=== Section Start ===

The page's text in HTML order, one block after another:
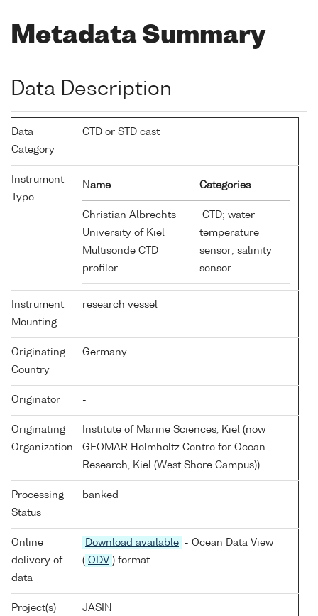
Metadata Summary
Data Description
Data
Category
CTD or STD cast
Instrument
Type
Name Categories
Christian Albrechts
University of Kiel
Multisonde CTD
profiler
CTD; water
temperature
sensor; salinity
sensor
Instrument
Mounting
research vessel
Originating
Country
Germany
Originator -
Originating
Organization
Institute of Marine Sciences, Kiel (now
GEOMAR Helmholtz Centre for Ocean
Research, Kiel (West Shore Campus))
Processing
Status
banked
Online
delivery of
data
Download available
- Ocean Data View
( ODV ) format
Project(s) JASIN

=== Section End ===

[What you will do] Each line of the data that holds the word "Kiel" should be copied.

[Answer space]
University of Kiel
Institute of Marine Sciences, Kiel (now
Research, Kiel (West Shore Campus))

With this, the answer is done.